Geometry-Aware Scene Configurations for Novel View Synthesis
Minkwan Kim, Changwoon Choi, Young Min Kim
TL;DR
The paper tackles novel-view synthesis for large indoor environments with incomplete observations by introducing geometry-aware scene configurations. It builds a geometric scaffold from implicit surface reconstructions, computes coverage weights $w_i$, and optimizes basis centers $\mathbf{p}_j$ to minimize $\mathcal{L}_{\text{cov}}$, enabling adaptive placement of NeRF blocks or NeLF probes.

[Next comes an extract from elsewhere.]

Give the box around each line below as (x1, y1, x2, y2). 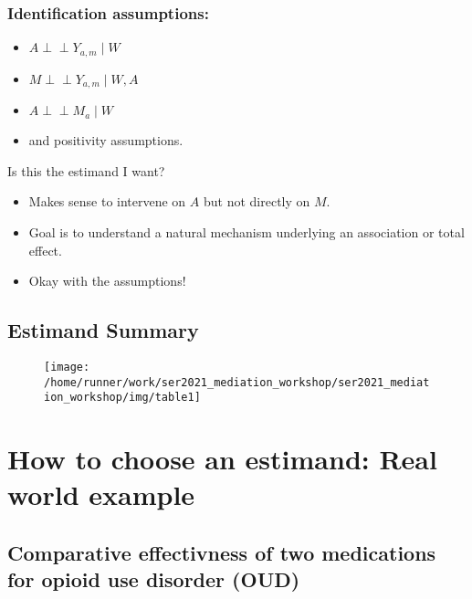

A scene-adaptive geometric regularization pipeline is then applied, using robust depth losses $\mathcal{L}_{\text{robust}}$ and virtual-view depth supervision to stabilize training and improve extrapolation performance; the total objective combines $\mathcal{L}_{\text{rgb}}$, $\mathcal{L}_{\text{robust}}$, and $\mathcal{L}_{\text{reg}}$. Experiments on ScanNet++ and Zip-NeRF demonstrate consistent gains in PSNR/SSIM (and competitive LPIPS) with equal memory budgets, validating the effectiveness of geometry-guided basis distribution and regularization for challenging indoor scenes.
Abstract
We propose scene-adaptive strategies to efficiently allocate representation capacity for generating immersive experiences of indoor environments from incomplete observations. Indoor scenes with multiple rooms often exhibit irregular layouts with varying complexity, containing clutter, occlusion, and flat walls. We maximize the utilization of limited resources with guidance from geometric priors, which are often readily available after pre-processing stages. We record observation statistics on the estimated geometric scaffold and guide the optimal placement of bases, which greatly improves upon the uniform basis arrangements adopted by previous scalable Neural Radiance Field (NeRF) representations. We also suggest scene-adaptive virtual viewpoints to compensate for geometric deficiencies inherent in view configurations in the input trajectory and impose the necessary regularization. We present a comprehensive analysis and discussion regarding rendering quality and memory requirements in several large-scale indoor scenes, demonstrating significant enhancements compared to baselines that employ regular placements.